The interview had lasted a good hour, and Arthur Miles was glad to
regain his liberty. The boy's manner had been polite enough, but
constrained. He had stripped and shown the mark on his shoulder; he had
answered all questions truthfully, and Miss Sally's readily--with the
Parson he had been less at home--but he had managed to convey the
impression that he found the whole business something of a bore; and,
indeed, he asked himself, Where was the point of it? If only, instead
of asking questions, they would take him to the Island now! . . .
But when he would have followed Tilda from the room, she took hold of
him, pushed him out, and closing the door upon him, turned back and
walked up to the two elders where they sat.
"You mus'n' judge Arthur Miles by to-day," she pleaded, meeting the
amused, expectant twinkle in Miss Sally's eye. "'E didn't show at 'is
best--along of _'im_."
She nodded towards the Parson.
"Eh, to be sure," said Mr. Chichester, "what you may call my _locus
standi_ in this affair is just nothing at all. If the child had
demanded my right to be putting questions to him, 'faith, I don't know
what I could have answered."
"It ain't that at all," said Tilda, after considering awhile.
"It's your bein' a clergyman. 'E's shy of clergymen. If ever you'd
seen Glasson you wouldn' wonder at it, neither."
"I'd like to persuade him that the clergy are not all Glassons.
Perhaps you might ask him to give me a chance, next time?"
"Oh, _you?_" Tilda answered, turning in the doorway and nodding gravely.
"_You're_ all right, o' course. W'y, you sit a hoss a'most well enough
for a circus!"
"That child is a brick," laughed Miss Sally as the door closed.
"At this moment," said Mr. Chichester, "I should be the last man in the
world to dispute it. Her testimonial was not, perhaps, unsolicited;
still, I never dreamed of one that tickled my secret vanity so happily.
I begin to believe her story, and even to understand how she has carried
through this amazing anabasis. Shall we have the horses saddled?"
He rang the bell. Mrs. Tossell answered it, bringing with her a tray of
cold meats, apple tart, syllabubs, glasses, and a flagon of home-made
cider. Yes, to be sure, they might have their horses saddled; but they
might not go before observing Inistow's full ritual of hospitality.
Miss Sally plied (as she put it) a good knife and fork, and the Parson
was hungry as a hunter should be. They ate, therefore, and talked
little for a while: there would be time for talk on the long homeward
ride. But when, in Homer's words, they had put from them the desire of
meat and drink, and had mounted and bidden Mrs. Tossell farewell, Parson
Chichester reopened the conversation.
"You believe the child's story, then?"
"Why, of course; and so must you. Man alive, truth was written all over
"Yes, yes; I was using a fashion of speech. And the boy?"
"Is Miles Chandon's son. On that too you may lay all Lombard Street to
a china orange." In the twilight Miss Sally leaned forward for a moment
and smoothed her roan's mane. "You know the history, of course?"
"Very little of it. I knew, to be sure, that somehow Chandon had made a
mess of things--turned unbeliever, and what not--"
"Is that all?" Miss Sally, for all her surprise, appeared to be
slightly relieved. "But I was forgetting. You're an unmarried man: a
wife would have taught you the tale and a hundred guesses beside.

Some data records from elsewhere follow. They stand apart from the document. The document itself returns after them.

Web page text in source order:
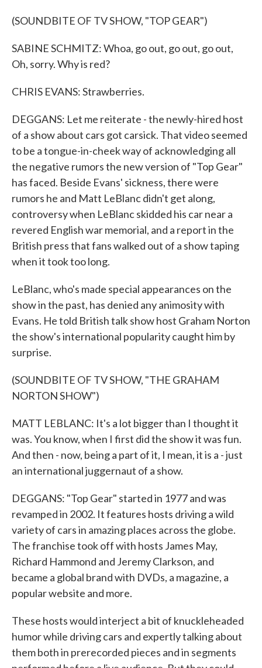
(SOUNDBITE OF TV SHOW, "TOP GEAR")
SABINE SCHMITZ: Whoa, go out, go out, go out,
Oh, sorry. Why is red?
CHRIS EVANS: Strawberries.
DEGGANS: Let me reiterate - the newly-hired host
of a show about cars got carsick. That video seemed
to be a tongue-in-cheek way of acknowledging all
the negative rumors the new version of "Top Gear"
has faced. Beside Evans' sickness, there were
rumors he and Matt LeBlanc didn't get along,
controversy when LeBlanc skidded his car near a
revered English war memorial, and a report in the
British press that fans walked out of a show taping
when it took too long.
LeBlanc, who's made special appearances on the
show in the past, has denied any animosity with
Evans. He told British talk show host Graham Norton
the show's international popularity caught him by
surprise.
(SOUNDBITE OF TV SHOW, "THE GRAHAM
NORTON SHOW")
MATT LEBLANC: It's a lot bigger than I thought it
was. You know, when I first did the show it was fun.
And then - now, being a part of it, I mean, it is a - just
an international juggernaut of a show.
DEGGANS: "Top Gear" started in 1977 and was
revamped in 2002. It features hosts driving a wild
variety of cars in amazing places across the globe.
The franchise took off with hosts James May,
Richard Hammond and Jeremy Clarkson, and
became a global brand with DVDs, a magazine, a
popular website and more.
These hosts would interject a bit of knuckleheaded
humor while driving cars and expertly talking about
them both in prerecorded pieces and in segments

Of all women in the world, parsons' wives are the most inquisitive."
Mr. Chichester made no reply to this. She glanced at him after a pause,
and observed that he rode with set face and looked straight ahead
between his horse's ears.
"Forgive me," she said. "When folks come to our time of life without
marrying, nine times out of ten there has been a mess; and what I said a
moment since is just the flippant talk we use to cover it up. By 'our
time of life' I don't mean, of course, that we're of an age, you and I,
but that we've fixed our fate, formed our habits, made our beds and must
lie in 'em as comfortably as we can manage. . . . I was a girl when
Miles Chandon came to grief; you were a grown man--had been away for
years, if I recollect, on some missionary expedition."
"In north-east China."
"To be sure, yes; and, no doubt, making the discovery that converting
Chinamen was as hopeless a business as to forget Exmoor and the
"I had put my hand to the plough--"
"--and God by an illness gently released it. I have heard . . . Well,
to get back to Miles Chandon. . . . He was young--a second son, you'll
remember, and poor at that; a second lieutenant in the Navy, with no
more than his pay and a trifling allowance. The boy had good
instincts," said Miss Sally with a short, abrupt laugh. "I may as well
say at once that he wanted to marry me, but had been forced to dismiss
Again she paused a moment before taking up the story.
"Well, his ship--the _Pegasus_--was bringing him home after two years on
the Australian station. . . . Heaven help me! I'm an old sportswoman
now, and understand something of the male animal and his passions.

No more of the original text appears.